↓↓↓
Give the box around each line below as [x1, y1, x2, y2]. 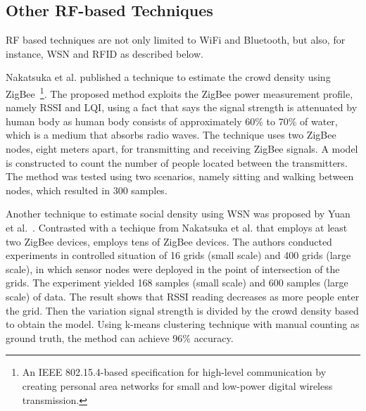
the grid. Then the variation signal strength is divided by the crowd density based [6, 303, 359, 317]
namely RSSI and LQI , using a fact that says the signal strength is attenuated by [6, 100, 358, 115]
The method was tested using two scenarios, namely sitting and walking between [6, 169, 354, 184]
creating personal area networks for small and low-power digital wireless [22, 378, 333, 393]
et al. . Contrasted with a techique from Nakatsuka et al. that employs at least [6, 220, 348, 234]
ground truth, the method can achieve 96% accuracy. [6, 330, 234, 345]
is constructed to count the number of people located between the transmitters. [6, 155, 348, 170]
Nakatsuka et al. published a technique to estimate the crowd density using [6, 70, 331, 84]
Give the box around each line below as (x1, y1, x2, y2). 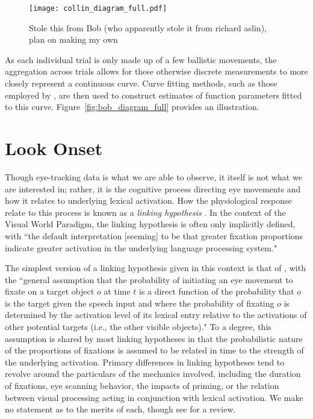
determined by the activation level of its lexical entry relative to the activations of (5, 308, 307, 321)
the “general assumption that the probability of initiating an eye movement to (5, 273, 293, 286)
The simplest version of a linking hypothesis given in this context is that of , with (5, 261, 306, 274)
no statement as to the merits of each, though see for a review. (5, 403, 236, 415)
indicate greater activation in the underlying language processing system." (5, 241, 277, 254)
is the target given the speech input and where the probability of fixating (5, 296, 274, 309)
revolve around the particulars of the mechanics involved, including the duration (5, 367, 301, 380)
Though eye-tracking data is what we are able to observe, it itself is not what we (5, 170, 302, 183)
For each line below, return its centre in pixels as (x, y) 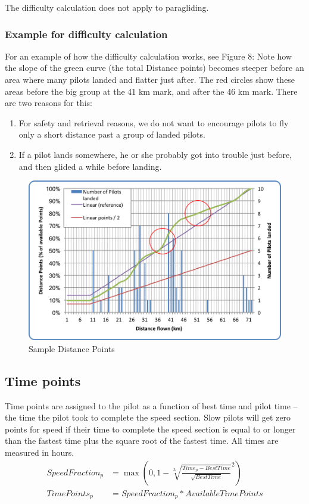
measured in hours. (40, 452)
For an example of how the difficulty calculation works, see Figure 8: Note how (149, 56)
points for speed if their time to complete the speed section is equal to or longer (150, 429)
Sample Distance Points (72, 348)
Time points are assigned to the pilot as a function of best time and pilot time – (151, 405)
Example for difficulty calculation (86, 34)
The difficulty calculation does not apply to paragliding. (107, 7)
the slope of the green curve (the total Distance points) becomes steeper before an (154, 68)
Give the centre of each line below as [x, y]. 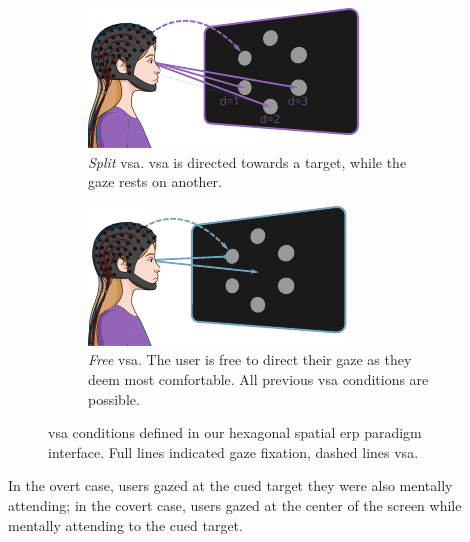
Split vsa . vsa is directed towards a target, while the [247, 161]
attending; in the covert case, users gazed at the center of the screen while [235, 504]
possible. [114, 398]
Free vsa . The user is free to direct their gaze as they [250, 359]
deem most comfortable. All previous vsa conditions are [258, 378]
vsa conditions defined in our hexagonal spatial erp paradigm [235, 432]
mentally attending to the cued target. [125, 524]
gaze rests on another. [155, 181]
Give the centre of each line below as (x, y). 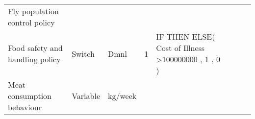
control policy (31, 22)
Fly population (33, 11)
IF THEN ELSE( (186, 36)
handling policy (34, 59)
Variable (86, 96)
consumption (30, 96)
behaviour (25, 107)
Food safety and (35, 48)
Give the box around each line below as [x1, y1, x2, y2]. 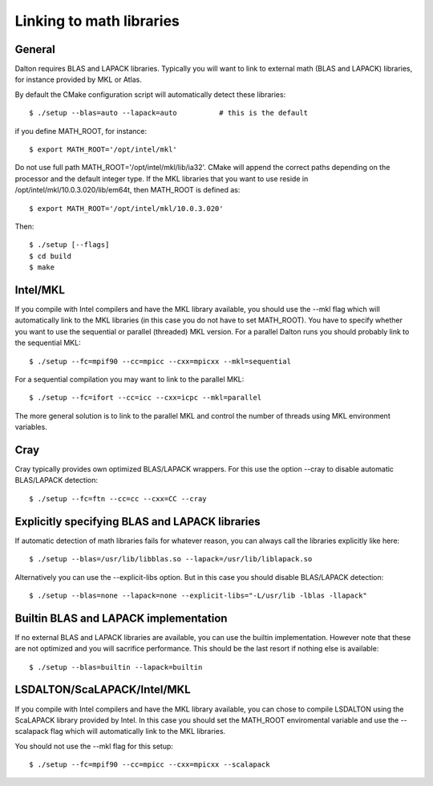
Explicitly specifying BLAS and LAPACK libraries [14, 514, 261, 529]
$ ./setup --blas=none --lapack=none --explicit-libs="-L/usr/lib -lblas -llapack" [29, 590, 368, 600]
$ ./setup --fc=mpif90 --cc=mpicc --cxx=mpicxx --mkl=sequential [29, 357, 292, 366]
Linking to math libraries [14, 12, 180, 30]
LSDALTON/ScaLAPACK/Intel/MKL [14, 683, 192, 697]
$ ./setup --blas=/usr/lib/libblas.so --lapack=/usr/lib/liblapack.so [29, 554, 313, 564]
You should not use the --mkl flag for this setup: [14, 741, 174, 751]
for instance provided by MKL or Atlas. [14, 75, 142, 84]
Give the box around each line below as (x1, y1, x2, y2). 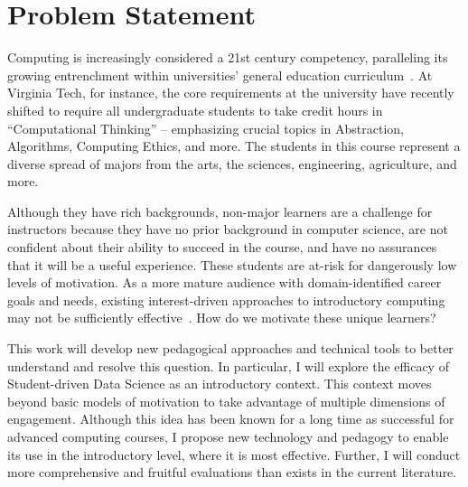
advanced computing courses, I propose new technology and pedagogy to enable (7, 427, 449, 445)
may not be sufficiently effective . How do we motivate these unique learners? (7, 308, 436, 327)
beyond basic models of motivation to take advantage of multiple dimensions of (7, 391, 445, 410)
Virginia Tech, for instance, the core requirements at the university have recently (7, 83, 454, 102)
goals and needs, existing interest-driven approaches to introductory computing (7, 290, 445, 309)
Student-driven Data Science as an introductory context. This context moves (7, 374, 432, 393)
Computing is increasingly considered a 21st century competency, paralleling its (7, 48, 448, 67)
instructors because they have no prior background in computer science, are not (7, 220, 448, 239)
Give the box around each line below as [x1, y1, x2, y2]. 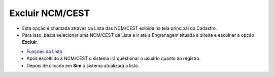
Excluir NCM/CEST [9, 8, 90, 19]
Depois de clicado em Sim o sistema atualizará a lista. [26, 62, 140, 68]
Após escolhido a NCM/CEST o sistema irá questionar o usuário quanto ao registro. [26, 55, 201, 61]
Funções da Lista [26, 48, 62, 54]
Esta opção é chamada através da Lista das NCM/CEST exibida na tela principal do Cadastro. [22, 25, 217, 31]
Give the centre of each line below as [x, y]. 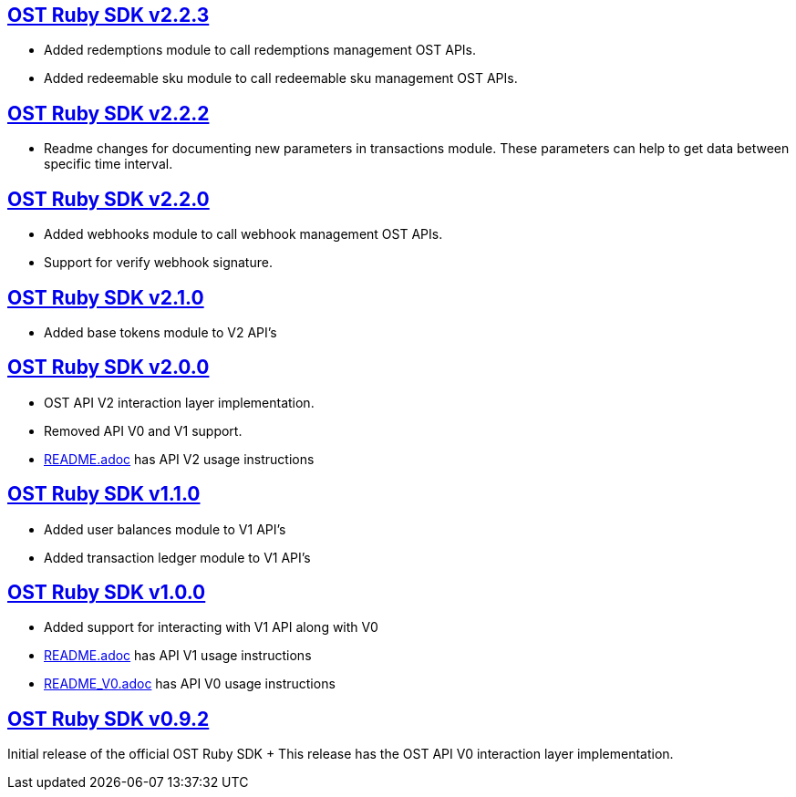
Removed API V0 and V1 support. [143, 430]
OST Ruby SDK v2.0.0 [109, 367]
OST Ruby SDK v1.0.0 [107, 593]
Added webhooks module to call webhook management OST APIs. [243, 234]
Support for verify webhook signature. [158, 263]
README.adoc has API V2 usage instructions [179, 459]
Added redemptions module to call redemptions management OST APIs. [260, 50]
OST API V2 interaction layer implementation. [179, 402]
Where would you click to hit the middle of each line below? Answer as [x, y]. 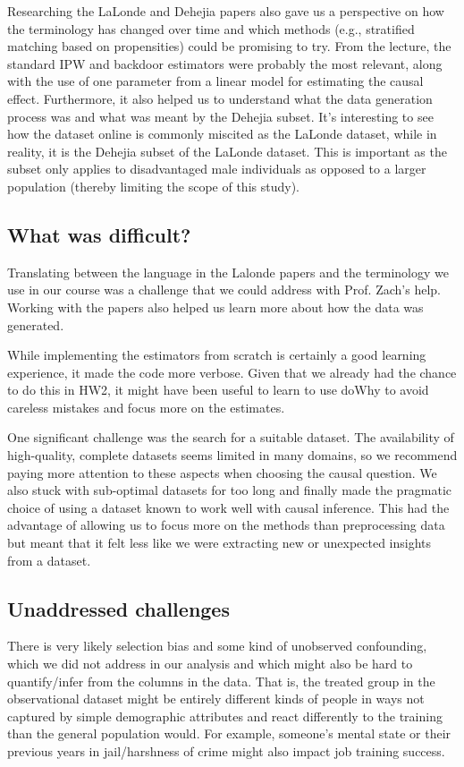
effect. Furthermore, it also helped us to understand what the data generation [220, 98]
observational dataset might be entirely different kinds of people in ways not [216, 699]
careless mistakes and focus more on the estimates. [146, 407]
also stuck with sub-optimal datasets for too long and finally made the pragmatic [230, 490]
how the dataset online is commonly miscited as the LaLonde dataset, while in [222, 134]
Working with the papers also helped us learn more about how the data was [215, 307]
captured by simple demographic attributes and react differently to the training [225, 716]
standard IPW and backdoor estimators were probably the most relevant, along [225, 63]
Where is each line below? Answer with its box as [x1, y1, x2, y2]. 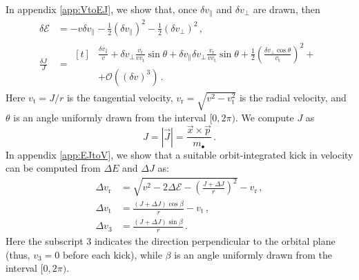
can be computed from [6, 161, 101, 175]
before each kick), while [62, 247, 162, 261]
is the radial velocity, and [239, 90, 347, 104]
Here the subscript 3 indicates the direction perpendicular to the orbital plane [6, 234, 336, 248]
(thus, [6, 247, 30, 261]
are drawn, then [253, 2, 320, 16]
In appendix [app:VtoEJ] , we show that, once [6, 2, 197, 16]
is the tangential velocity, [66, 90, 173, 104]
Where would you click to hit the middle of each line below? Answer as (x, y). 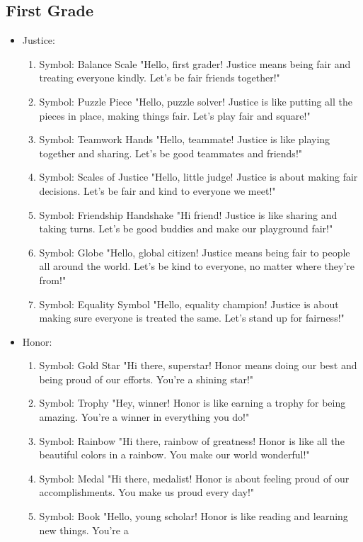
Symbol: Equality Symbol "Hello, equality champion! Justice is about (189, 304)
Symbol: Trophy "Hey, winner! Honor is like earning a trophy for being (192, 403)
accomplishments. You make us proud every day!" (147, 492)
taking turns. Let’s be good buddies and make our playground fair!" (186, 228)
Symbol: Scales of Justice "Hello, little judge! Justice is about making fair (198, 177)
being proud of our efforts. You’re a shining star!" (146, 379)
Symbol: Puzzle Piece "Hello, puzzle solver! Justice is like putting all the (196, 101)
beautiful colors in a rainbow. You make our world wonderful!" (174, 455)
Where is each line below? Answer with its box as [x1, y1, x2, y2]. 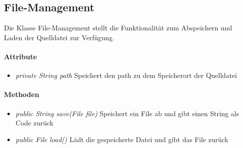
↑↑↑
● What to work on: Copy word for word the span of the records above that begins at the line with "observational dataset might" and ends at the line with "are drawn, then [253, 2, 320, 16]", including those two lines but not the pictures.

● Solution to the problem:
observational dataset might be entirely different kinds of people in ways not [216, 699]
careless mistakes and focus more on the estimates. [146, 407]
also stuck with sub-optimal datasets for too long and finally made the pragmatic [230, 490]
how the dataset online is commonly miscited as the LaLonde dataset, while in [222, 134]
Working with the papers also helped us learn more about how the data was [215, 307]
captured by simple demographic attributes and react differently to the training [225, 716]
standard IPW and backdoor estimators were probably the most relevant, along [225, 63]
Where is each line below? Answer with its box as [x1, y1, x2, y2]. 
can be computed from [6, 161, 101, 175]
before each kick), while [62, 247, 162, 261]
is the radial velocity, and [239, 90, 347, 104]
Here the subscript 3 indicates the direction perpendicular to the orbital plane [6, 234, 336, 248]
(thus, [6, 247, 30, 261]
are drawn, then [253, 2, 320, 16]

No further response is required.